The collaborations we did were fairly simple, and happened–as I described in the post–pretty spontaneously, at first. Now that she’s a little older (she’s five ANDAHALF now), she’s not so interested in just simply adding a body on to a head I’ve drawn. While she does still enjoy it now and then, her interests (and mine) have changed quite a bit. So while our past collaborations were a such a wonderful and fun experiment, and we still do enjoy doing them from time to time, we find so many other ways to share our artwork with each other.
I started the new year with some new supplies, anxious to try some new things. Recently, I tried out some mixed media board, drew a picture of her sleeping, and wondered if it would work if I asked her to draw what she might be dreaming…
So she added onto what I had drawn, telling me what each thing was, and what it might mean. I asked her questions about it, had her tell me dreams she might’ve had in the past, and if she could draw them.
I later added on some pen detail, to sort of clarify what I thought she was trying to convey (based on what she had told me), and give it some decorative, dreamlike imagery.
And this is what we made. She dreamt of rolling toys, and the Shcar she had created. There’s a dragon in the top right, who carries her babies in fire.

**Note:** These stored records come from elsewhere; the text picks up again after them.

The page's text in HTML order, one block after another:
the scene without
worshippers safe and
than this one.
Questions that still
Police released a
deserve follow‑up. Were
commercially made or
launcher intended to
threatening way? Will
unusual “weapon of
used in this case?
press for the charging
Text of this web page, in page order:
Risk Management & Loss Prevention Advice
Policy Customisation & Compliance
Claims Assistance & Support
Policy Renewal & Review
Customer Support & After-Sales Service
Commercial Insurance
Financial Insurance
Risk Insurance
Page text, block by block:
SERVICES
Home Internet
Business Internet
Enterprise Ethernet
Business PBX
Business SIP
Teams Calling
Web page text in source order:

Most of her dream is protected by a unicorn with a shield-horn that wraps around her as she sleeps.
(Consequently, the unicorn also has glitter streaming out from behind him (see those dots?), because…well, because she’s five, and glitter farts are funny.)

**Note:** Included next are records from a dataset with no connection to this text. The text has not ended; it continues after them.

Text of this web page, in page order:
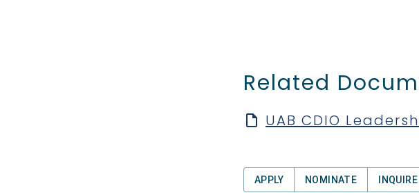
Related
UAB CDIO
APPLY NOMINATE INQUIRE
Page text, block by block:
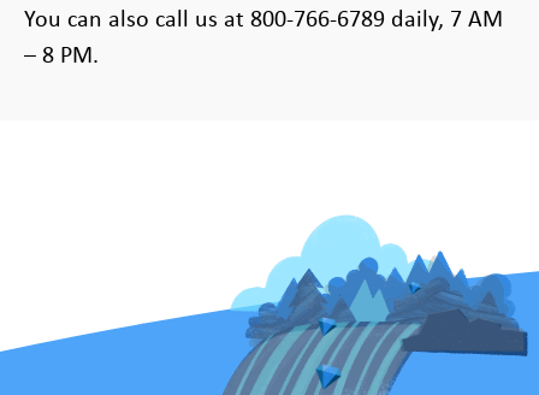
You can also call us at 800-766-6789 daily, 7 AM
– 8 PM.
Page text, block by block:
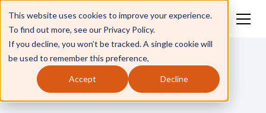
This website uses cookies to improve your experience.
To find out more, see our Privacy Policy.
If you decline, you won’t be tracked. A single cookie will
be used to remember this preference,
Accept Decline
Resources News
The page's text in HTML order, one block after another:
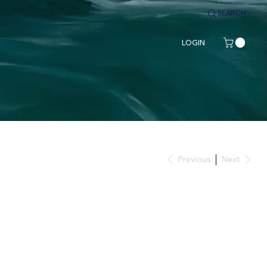
SEARCH
LOGIN
Previous Next

She was happy when she saw it finished, although it didn’t come without critique…she said I had forgotten to color the eye of the Shcar white (I later amended it for her), and that in her mind, the unicorn was actually supposed to be BLACK….but that one she was willing to overlook.

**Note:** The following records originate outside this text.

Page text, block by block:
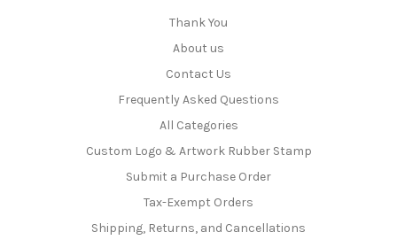
Thank You
About us
Contact Us
Frequently Asked Questions
All Categories
Custom Logo & Artwork Rubber Stamp
Submit a Purchase Order
Tax-Exempt Orders
Shipping, Returns, and Cancellations
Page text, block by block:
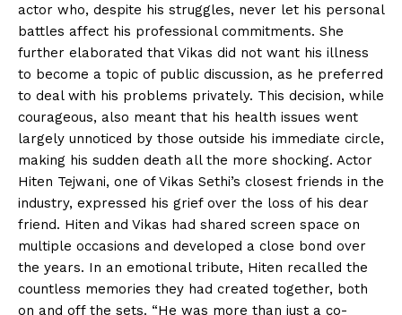
actor who, despite his struggles, never let his personal
battles affect his professional commitments. She
further elaborated that Vikas did not want his illness
to become a topic of public discussion, as he preferred
to deal with his problems privately. This decision, while
courageous, also meant that his health issues went
largely unnoticed by those outside his immediate circle,
making his sudden death all the more shocking. Actor
Hiten Tejwani, one of Vikas Sethi’s closest friends in the
industry, expressed his grief over the loss of his dear
friend. Hiten and Vikas had shared screen space on
multiple occasions and developed a close bond over
the years. In an emotional tribute, Hiten recalled the
countless memories they had created together, both
on and off the sets. “He was more than just a co-
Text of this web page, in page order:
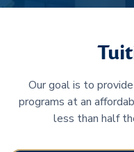
Our goal is to
programs at an
less than half
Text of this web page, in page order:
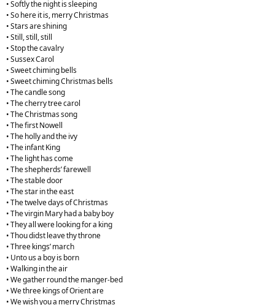
• Softly the night is sleeping
• So here it is, merry Christmas
• Stars are shining
• Still, still, still
• Stop the cavalry
• Sussex Carol
• Sweet chiming bells
• Sweet chiming Christmas bells
• The candle song
• The cherry tree carol
• The Christmas song
• The first Nowell
• The holly and the ivy
• The infant King
• The light has come
• The shepherds’ farewell
• The stable door
• The star in the east
• The twelve days of Christmas
• The virgin Mary had a baby boy
• They all were looking for a king
• Thou didst leave thy throne
• Three kings’ march
• Unto us a boy is born
• Walking in the air
• We gather round the manger-bed
• We three kings of Orient are
• We wish you a merry Christmas

Another time, I wanted to draw her from a photo I had. When I showed it to her, I said, “I want to make a drawing that tells a story about creativity, and how your mind thinks of wonderful things. do you have any ideas?” She grabbed the pen right away, and started drawing…
She included dragons playing with her hair, dreaming of Legos. She’s imagining the Shcar she designed. She gave herself wolf ears, for fun. There’s a peacock on her shoulder, disappointed because he thought her hair was worms. And a sleeping mermaid, resting peacefully on her shoulder. I don’t know what any of it means. But I don’t HAVE to. It’s her creativity, it’s her mind. It doesn’t have to MEAN anything.
Again, she gasped with delight when she saw how I had finished it, but again, she had critiques. The mermaid was initially colored wrong. It’s apparently a toy she has (I had misunderstood which one), so I corrected it.
She asked why I drew circles around her eye, and I told her I was trying to draw the idea that artists see things in a different way than some people do. That it’s almost like having “special eyes.”
She asked me, “why do I look so sad?” I showed her the reference photo I used, and said, “In the picture I used, you weren’t sad, just thinking. I didn’t mean for it to look sad, I just meant it to look like you were thinking.” I told her that when I was younger, people often thought I was mean because I would quietly stare off at nothing while I was thinking, and that (along with my squinting because of bad eyesight), it made people think I was annoyed when I wasn’t. That made her laugh. She loves stories of when I was younger…
Speaking of when I was younger, Myla once said to me, “I wish I could play with you when you were a kid. We would have so much fun.” So I thought it’d be interesting to draw the two of us, around the same age, playing…
Before I gave it to her, I said, “if we were kids, what kinds of things would we do? I used to like to catch bugs, I liked dinosaurs and robots, aliens and animals. I bet we’d ride bikes together.” She thought that was awesome. But the first thing she drew was the “loves” above our heads.
(Awhile back, she asked me what my “love” would look like, and I drew a heart with BIG BIG arms. Hers was an envelope with wings to fly with you wherever you go.)
She drew our Donkey to the right, since we both have loved him for YEARS (I got him when I was around 8, and she’s had him since she was a baby). There’s a spider catching a fly in a web below us, which we’d probably both be fascinated and grossed out by. On the bottom left, she and I are riding bikes. You can barely see (as my hand is nearly covering it) that she is pouting on the bike, because even as a kid, she imagines I’m probably still the boss when we ride bikes…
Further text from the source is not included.